- **Your task**:
If a picture appears among the records, leave it out and set down everything else exactly as it stands.
---- Data for analysis
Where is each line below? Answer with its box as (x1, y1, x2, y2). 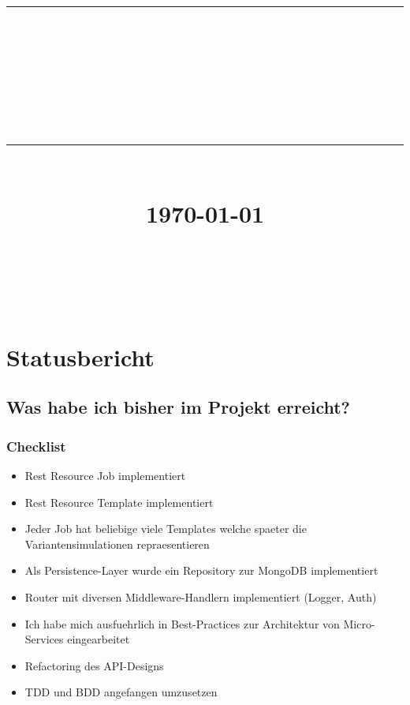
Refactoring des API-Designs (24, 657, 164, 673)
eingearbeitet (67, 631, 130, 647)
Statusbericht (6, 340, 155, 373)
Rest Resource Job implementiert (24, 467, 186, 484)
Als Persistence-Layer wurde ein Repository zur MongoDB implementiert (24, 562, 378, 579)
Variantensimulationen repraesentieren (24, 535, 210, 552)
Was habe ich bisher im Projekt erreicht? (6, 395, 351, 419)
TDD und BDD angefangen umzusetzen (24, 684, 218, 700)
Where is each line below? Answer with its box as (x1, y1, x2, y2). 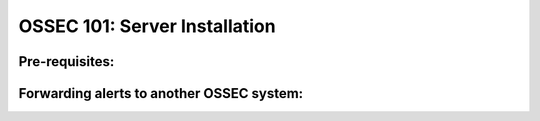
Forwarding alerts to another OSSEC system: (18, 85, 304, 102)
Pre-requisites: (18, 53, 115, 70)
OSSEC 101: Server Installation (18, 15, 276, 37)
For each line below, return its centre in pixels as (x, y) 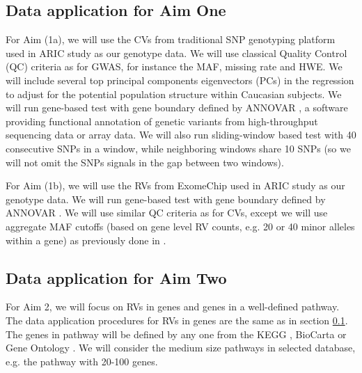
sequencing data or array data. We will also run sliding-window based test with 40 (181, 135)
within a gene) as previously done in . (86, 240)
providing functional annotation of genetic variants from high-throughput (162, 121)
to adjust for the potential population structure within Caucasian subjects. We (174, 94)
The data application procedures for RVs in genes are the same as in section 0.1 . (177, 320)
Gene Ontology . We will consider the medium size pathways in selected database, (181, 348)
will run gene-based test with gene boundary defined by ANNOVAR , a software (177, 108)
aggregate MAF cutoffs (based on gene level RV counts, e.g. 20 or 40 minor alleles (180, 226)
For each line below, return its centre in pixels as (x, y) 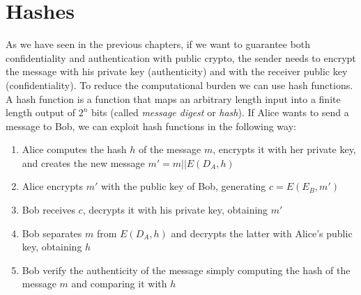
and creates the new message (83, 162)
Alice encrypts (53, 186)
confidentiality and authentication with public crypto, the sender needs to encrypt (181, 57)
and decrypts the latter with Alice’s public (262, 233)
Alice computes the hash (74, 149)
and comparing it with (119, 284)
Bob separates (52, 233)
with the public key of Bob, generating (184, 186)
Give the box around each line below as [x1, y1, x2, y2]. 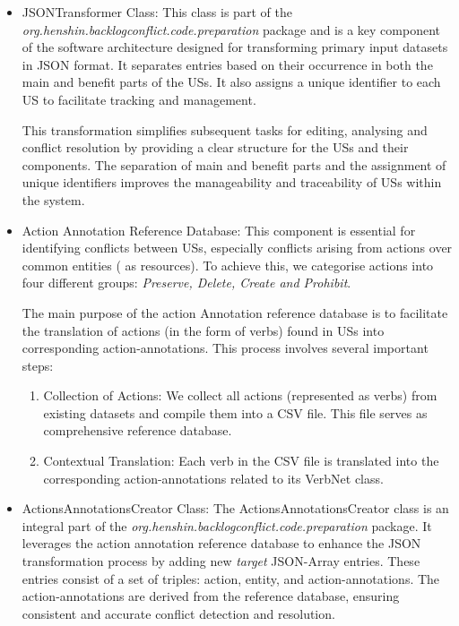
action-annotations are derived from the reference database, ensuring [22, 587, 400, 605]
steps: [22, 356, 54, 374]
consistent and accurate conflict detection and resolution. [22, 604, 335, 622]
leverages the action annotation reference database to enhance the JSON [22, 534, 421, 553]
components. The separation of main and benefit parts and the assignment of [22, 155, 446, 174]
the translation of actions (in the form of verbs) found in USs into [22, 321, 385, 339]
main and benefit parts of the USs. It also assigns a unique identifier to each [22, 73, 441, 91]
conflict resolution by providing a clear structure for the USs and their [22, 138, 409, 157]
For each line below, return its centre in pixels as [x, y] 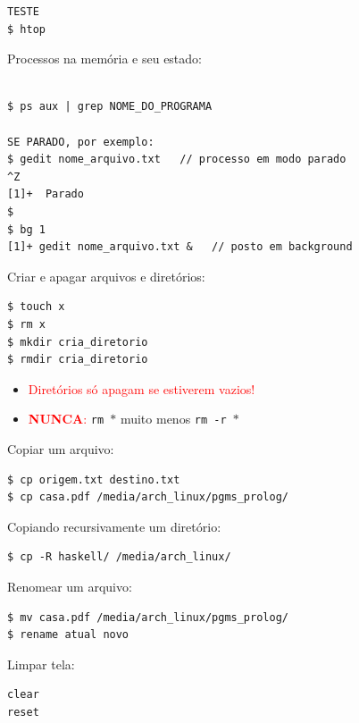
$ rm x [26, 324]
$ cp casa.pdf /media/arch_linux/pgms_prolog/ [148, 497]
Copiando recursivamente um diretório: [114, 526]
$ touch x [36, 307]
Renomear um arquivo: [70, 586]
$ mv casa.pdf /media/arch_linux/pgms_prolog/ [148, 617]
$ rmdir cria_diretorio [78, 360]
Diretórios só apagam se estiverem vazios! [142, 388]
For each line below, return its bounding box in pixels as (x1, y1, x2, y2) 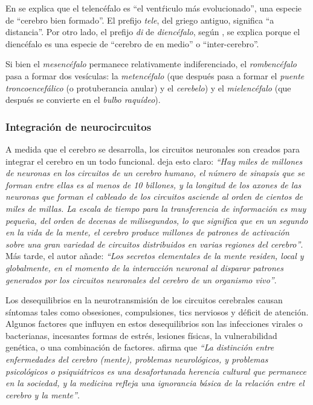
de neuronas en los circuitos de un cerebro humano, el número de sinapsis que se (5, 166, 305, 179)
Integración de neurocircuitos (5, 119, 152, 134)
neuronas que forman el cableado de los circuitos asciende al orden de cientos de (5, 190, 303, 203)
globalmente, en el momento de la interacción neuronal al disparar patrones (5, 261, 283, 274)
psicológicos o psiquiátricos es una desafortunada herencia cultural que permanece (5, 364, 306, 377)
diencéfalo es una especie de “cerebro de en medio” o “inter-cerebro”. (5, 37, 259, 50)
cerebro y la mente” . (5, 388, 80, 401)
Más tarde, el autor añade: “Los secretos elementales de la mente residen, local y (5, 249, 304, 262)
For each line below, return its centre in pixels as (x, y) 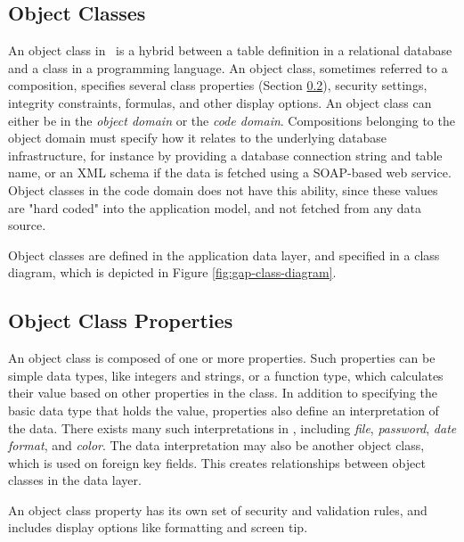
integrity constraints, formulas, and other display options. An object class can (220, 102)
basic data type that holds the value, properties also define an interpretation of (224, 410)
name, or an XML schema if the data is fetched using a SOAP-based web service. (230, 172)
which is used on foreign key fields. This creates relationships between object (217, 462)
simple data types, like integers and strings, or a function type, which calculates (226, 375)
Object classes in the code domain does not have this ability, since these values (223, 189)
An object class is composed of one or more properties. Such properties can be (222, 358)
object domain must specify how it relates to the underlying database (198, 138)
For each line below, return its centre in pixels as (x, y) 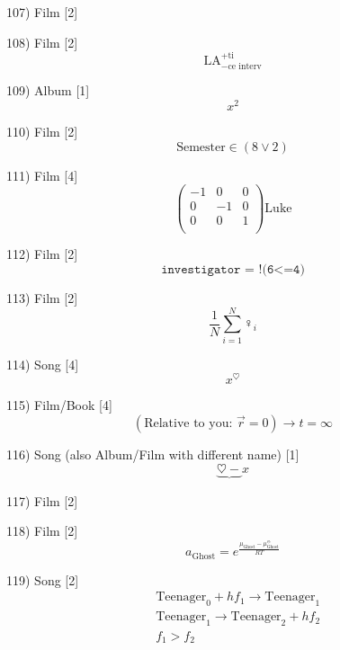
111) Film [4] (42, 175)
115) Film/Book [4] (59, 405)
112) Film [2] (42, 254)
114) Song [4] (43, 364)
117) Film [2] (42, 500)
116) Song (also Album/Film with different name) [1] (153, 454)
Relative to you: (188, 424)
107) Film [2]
--------
- **Task result**:
Where is each line below? Answer with its box as (x1, y1, x2, y2). 
Refactoring des API-Designs (24, 657, 164, 673)
eingearbeitet (67, 631, 130, 647)
Statusbericht (6, 340, 155, 373)
Rest Resource Job implementiert (24, 467, 186, 484)
Als Persistence-Layer wurde ein Repository zur MongoDB implementiert (24, 562, 378, 579)
Variantensimulationen repraesentieren (24, 535, 210, 552)
Was habe ich bisher im Projekt erreicht? (6, 395, 351, 419)
TDD und BDD angefangen umzusetzen (24, 684, 218, 700)
Where is each line below? Answer with its box as (x1, y1, x2, y2). 
Forwarding alerts to another OSSEC system: (18, 85, 304, 102)
Pre-requisites: (18, 53, 115, 70)
OSSEC 101: Server Installation (18, 15, 276, 37)
For each line below, return its centre in pixels as (x, y) 
sequencing data or array data. We will also run sliding-window based test with 40 (181, 135)
within a gene) as previously done in . (86, 240)
providing functional annotation of genetic variants from high-throughput (162, 121)
to adjust for the potential population structure within Caucasian subjects. We (174, 94)
The data application procedures for RVs in genes are the same as in section 0.1 . (177, 320)
Gene Ontology . We will consider the medium size pathways in selected database, (181, 348)
will run gene-based test with gene boundary defined by ANNOVAR , a software (177, 108)
aggregate MAF cutoffs (based on gene level RV counts, e.g. 20 or 40 minor alleles (180, 226)
For each line below, return its centre in pixels as (x, y) 
and creates the new message (83, 162)
Alice encrypts (53, 186)
confidentiality and authentication with public crypto, the sender needs to encrypt (181, 57)
and decrypts the latter with Alice’s public (262, 233)
Alice computes the hash (74, 149)
and comparing it with (119, 284)
Bob separates (52, 233)
with the public key of Bob, generating (184, 186)
Give the box around each line below as [x1, y1, x2, y2]. 
action-annotations are derived from the reference database, ensuring [22, 587, 400, 605]
steps: [22, 356, 54, 374]
consistent and accurate conflict detection and resolution. [22, 604, 335, 622]
leverages the action annotation reference database to enhance the JSON [22, 534, 421, 553]
components. The separation of main and benefit parts and the assignment of [22, 155, 446, 174]
the translation of actions (in the form of verbs) found in USs into [22, 321, 385, 339]
main and benefit parts of the USs. It also assigns a unique identifier to each [22, 73, 441, 91]
conflict resolution by providing a clear structure for the USs and their [22, 138, 409, 157]
For each line below, return its centre in pixels as [x, y] 
$ rm x [26, 324]
$ cp casa.pdf /media/arch_linux/pgms_prolog/ [148, 497]
Copiando recursivamente um diretório: [114, 526]
$ touch x [36, 307]
Renomear um arquivo: [70, 586]
$ mv casa.pdf /media/arch_linux/pgms_prolog/ [148, 617]
$ rmdir cria_diretorio [78, 360]
Diretórios só apagam se estiverem vazios! [142, 388]
For each line below, return its bounding box in pixels as (x1, y1, x2, y2) 
de neuronas en los circuitos de un cerebro humano, el número de sinapsis que se (5, 166, 305, 179)
Integración de neurocircuitos (5, 119, 152, 134)
neuronas que forman el cableado de los circuitos asciende al orden de cientos de (5, 190, 303, 203)
globalmente, en el momento de la interacción neuronal al disparar patrones (5, 261, 283, 274)
psicológicos o psiquiátricos es una desafortunada herencia cultural que permanece (5, 364, 306, 377)
diencéfalo es una especie de “cerebro de en medio” o “inter-cerebro”. (5, 37, 259, 50)
cerebro y la mente” . (5, 388, 80, 401)
Más tarde, el autor añade: “Los secretos elementales de la mente residen, local y (5, 249, 304, 262)
For each line below, return its centre in pixels as (x, y) 
integrity constraints, formulas, and other display options. An object class can (220, 102)
basic data type that holds the value, properties also define an interpretation of (224, 410)
name, or an XML schema if the data is fetched using a SOAP-based web service. (230, 172)
which is used on foreign key fields. This creates relationships between object (217, 462)
simple data types, like integers and strings, or a function type, which calculates (226, 375)
Object classes in the code domain does not have this ability, since these values (223, 189)
An object class is composed of one or more properties. Such properties can be (222, 358)
object domain must specify how it relates to the underlying database (198, 138)
For each line below, return its centre in pixels as (x, y) 
111) Film [4] (42, 175)
115) Film/Book [4] (59, 405)
112) Film [2] (42, 254)
114) Song [4] (43, 364)
117) Film [2] (42, 500)
116) Song (also Album/Film with different name) [1] (153, 454)
Relative to you: (188, 424)
107) Film [2]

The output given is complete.